The concensus algorithm used for Ethereum is called Ethash. Ethash is a proof of work (PoW) algorithm, modified from the Bitcoin PoW algorithm. The algorithm is needed to secure the blockchain, by making it very difficult to change it. There is a very good blog post that gives a simple explanation of why proof of work is needed.
Design
Ethash is designed to make is very easy to verify if a proof is correct. It’s also designed so that mining is not easy to optimize, and running it on your own computer should not be too much slower than running it on specialized hardware. This is done by making the algorithm very memory (GPU RAM / VRAM) intensive, and there is not much difference in speed between consumer RAM and specialized RAM in GPU’s. This property is very important, because it decreases the centralization of the network, by allowing more people to participate.

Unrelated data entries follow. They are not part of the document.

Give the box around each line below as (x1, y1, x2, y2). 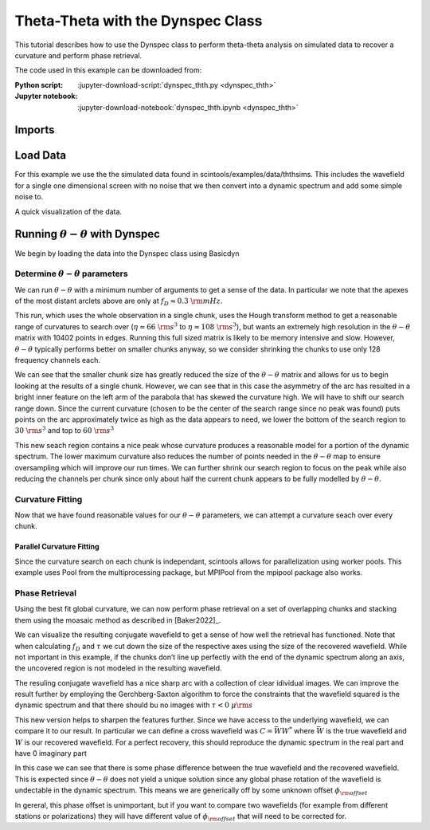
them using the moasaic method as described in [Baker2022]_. (14, 615, 221, 625)
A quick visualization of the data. (14, 207, 123, 216)
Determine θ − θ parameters (14, 268, 128, 279)
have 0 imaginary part (14, 749, 87, 758)
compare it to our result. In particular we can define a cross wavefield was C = (14, 726, 274, 736)
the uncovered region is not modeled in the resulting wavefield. (14, 663, 222, 673)
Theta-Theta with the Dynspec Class (14, 12, 263, 30)
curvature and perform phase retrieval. (14, 50, 143, 60)
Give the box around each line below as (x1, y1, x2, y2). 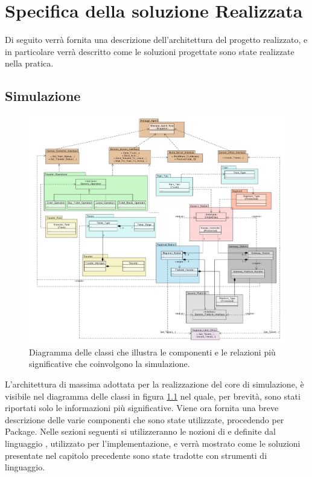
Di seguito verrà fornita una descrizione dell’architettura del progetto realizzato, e (5, 33, 308, 46)
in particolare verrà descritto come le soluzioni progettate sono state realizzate (5, 45, 294, 57)
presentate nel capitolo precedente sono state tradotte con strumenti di (5, 449, 267, 461)
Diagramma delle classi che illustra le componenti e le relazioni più (29, 345, 276, 358)
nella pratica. (5, 57, 54, 70)
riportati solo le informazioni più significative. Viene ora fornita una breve (5, 401, 279, 414)
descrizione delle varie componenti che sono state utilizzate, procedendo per (5, 413, 284, 426)
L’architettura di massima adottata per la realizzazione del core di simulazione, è (5, 378, 304, 391)
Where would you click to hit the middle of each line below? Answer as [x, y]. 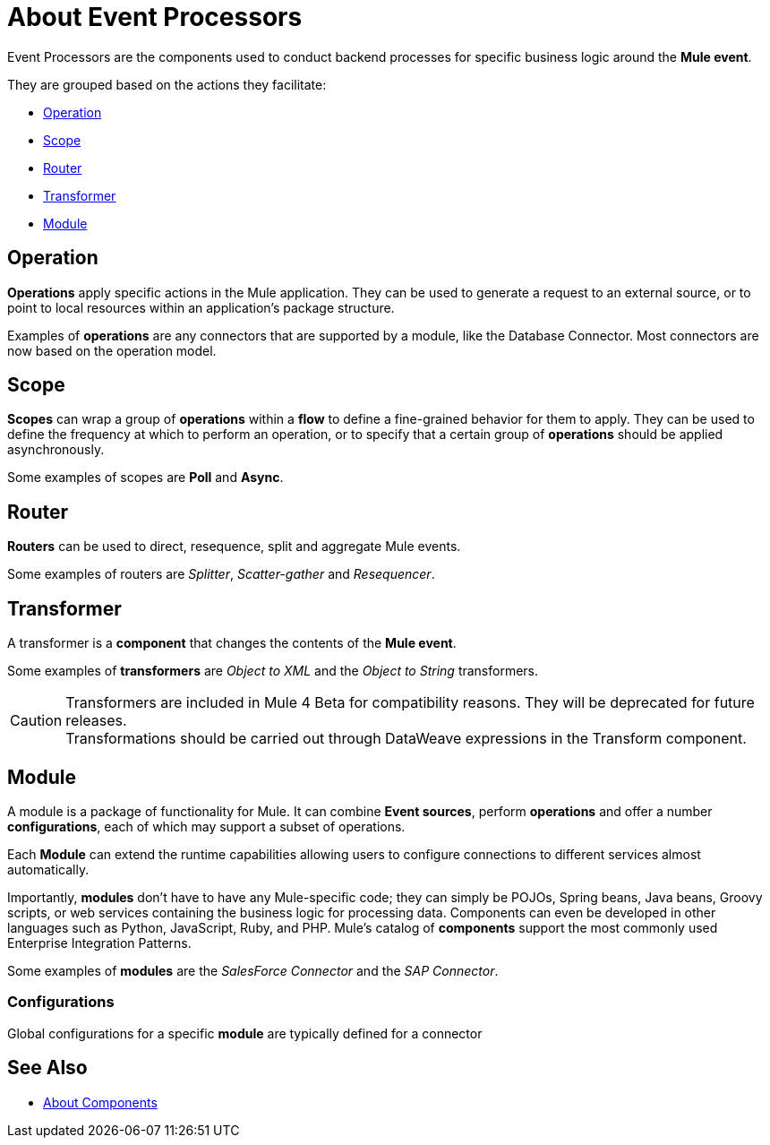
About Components [100, 1102]
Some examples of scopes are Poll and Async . [145, 478]
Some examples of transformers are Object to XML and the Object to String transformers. [273, 671]
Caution [36, 721]
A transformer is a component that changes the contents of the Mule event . [232, 643]
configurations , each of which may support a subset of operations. [206, 826]
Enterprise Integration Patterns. [99, 943]
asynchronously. [56, 450]
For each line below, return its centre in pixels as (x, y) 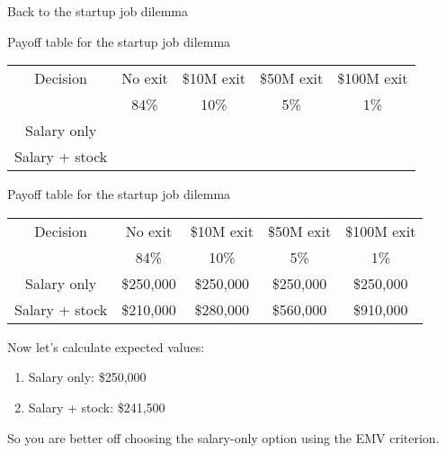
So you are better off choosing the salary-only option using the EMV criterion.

See Ethash Design Rationale for more details on this.
The algorithm
The PoW algorithm works as follows:
- create a seed, based on the current epoch (a new epoch start every 30,000 blocks)

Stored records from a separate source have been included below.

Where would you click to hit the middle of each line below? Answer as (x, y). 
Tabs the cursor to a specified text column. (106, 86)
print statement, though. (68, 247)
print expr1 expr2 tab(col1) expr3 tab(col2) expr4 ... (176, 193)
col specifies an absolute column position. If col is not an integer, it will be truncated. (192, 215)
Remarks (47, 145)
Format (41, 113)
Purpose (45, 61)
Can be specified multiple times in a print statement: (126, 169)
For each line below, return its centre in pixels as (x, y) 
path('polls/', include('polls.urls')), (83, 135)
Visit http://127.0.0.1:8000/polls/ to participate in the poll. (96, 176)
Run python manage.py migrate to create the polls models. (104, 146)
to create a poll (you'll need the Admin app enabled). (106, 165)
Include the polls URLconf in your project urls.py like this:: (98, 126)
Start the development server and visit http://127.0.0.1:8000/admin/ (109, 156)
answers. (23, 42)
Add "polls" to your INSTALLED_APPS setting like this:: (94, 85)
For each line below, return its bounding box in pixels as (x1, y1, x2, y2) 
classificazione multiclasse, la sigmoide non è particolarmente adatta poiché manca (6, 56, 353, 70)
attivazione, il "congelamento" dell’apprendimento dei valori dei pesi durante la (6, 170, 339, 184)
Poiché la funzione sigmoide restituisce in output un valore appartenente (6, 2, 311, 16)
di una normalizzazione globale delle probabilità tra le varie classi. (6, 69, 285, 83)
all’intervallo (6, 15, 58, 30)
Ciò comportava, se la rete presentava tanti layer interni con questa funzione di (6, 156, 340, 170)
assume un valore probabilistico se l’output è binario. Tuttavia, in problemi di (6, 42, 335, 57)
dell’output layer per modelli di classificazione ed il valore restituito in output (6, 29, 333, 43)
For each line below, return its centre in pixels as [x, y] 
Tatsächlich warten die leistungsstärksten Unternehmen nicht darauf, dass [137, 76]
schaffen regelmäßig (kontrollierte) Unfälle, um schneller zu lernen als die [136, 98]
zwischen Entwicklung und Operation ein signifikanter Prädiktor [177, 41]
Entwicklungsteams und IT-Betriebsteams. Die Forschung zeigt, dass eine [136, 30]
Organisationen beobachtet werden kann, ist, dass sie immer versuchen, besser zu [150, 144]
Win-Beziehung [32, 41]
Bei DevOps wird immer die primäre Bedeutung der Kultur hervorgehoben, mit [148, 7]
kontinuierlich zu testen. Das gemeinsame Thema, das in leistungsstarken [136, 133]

- create a cache filled with pseudo random data, from the seed (the same for everyone)
- mix the block header and a random nonce together with items from cache to create a ‘mix digest’
- if the answer is not correct, we increase the nonce and try again (lots of times)
- if the mix digest is correct, we can send out our proof and collect a mining reward
This mix digest, can then be easily verified by anyone, by taking the block header and nonce and doing the same process to see if we get the same mix digest.
Implementation
For exact details you can visit the Ethash page on the ethereum wiki. I used the python code in the wiki to create a TypeScript implementation, and ended up with the following methods:
- getSeed (blockNumber: number)
- getCacheSize (blockNumber: number)
- getFullSize (blockNumber: number)
- generateCache (cacheSize: number, seed: Buffer): Buffer[]
- hashimoto(cache: Buffer[], header: Buffer, nonce: Buffer, fullSize: number)
We can then verify a block like this:
const seed = getSeed(blockNumber);
const cacheSize = getCacheSize(blockNumber);
const fullSize = getFullSize(blockNumber);
const cache = generateCache(cacheSize, cache);
const {blockNonce, difficulty, mixDigest: headerMixDigest} = block.parsedHeader();
const {mixDigest, result} = hashimoto(cache, block.powHash(), block.blockNonce(), fullSize);
const verified = block.mixDigest().equals(mixDigest) && bufferToBigInt(result) < (2n ** 256n) / block.difficulty();
As you can see, we also need to check if the result of the hashimoto algorithm is within the current difficulty. This difficulty is adjusted over time to keep the average block time at 13 seconds. This graph shows the difficulty over the entire lifespan of the ethereum network:
Performance
Creating the cache is the slowest part and takes between 15 and 45 seconds, depending on the cache size. A few years ago the cache size was much smaller (around 16MB), but it has since grown to over 45MB. Luckily though, this only has to be done once every epoch (30,000 blocks). Also, since the cache is only dependent on the epoch number, this can be generated in advance. By using worker threads in Node.js, we can even do this in parallel, without blocking the current thread.
Verifying blocks takes on average 45ms per block. This seems fast, but quickly adds up when syncing the blockchain. It takes around 22 minutes to verify 30,000 blocks. And with around 15,000,000 blocks at the time of writing, this adds up to 187.5 hours. Doing this on several threads while synchronizing could save a lot of time and might be worth implementing.
Improvements
There is only a finite set of possible combinations that can be grabbed from the cache. This set is called the dataset in the documentation, and currently has a size of about 4GB. If you where to precalculate this set, it would be much quicker to do the verification or mining. The dataset takes a really long time to generate though, and according to my calculations, it’s not worth it for just the verification. When implementing the mining algorithm, this might be worth looking into.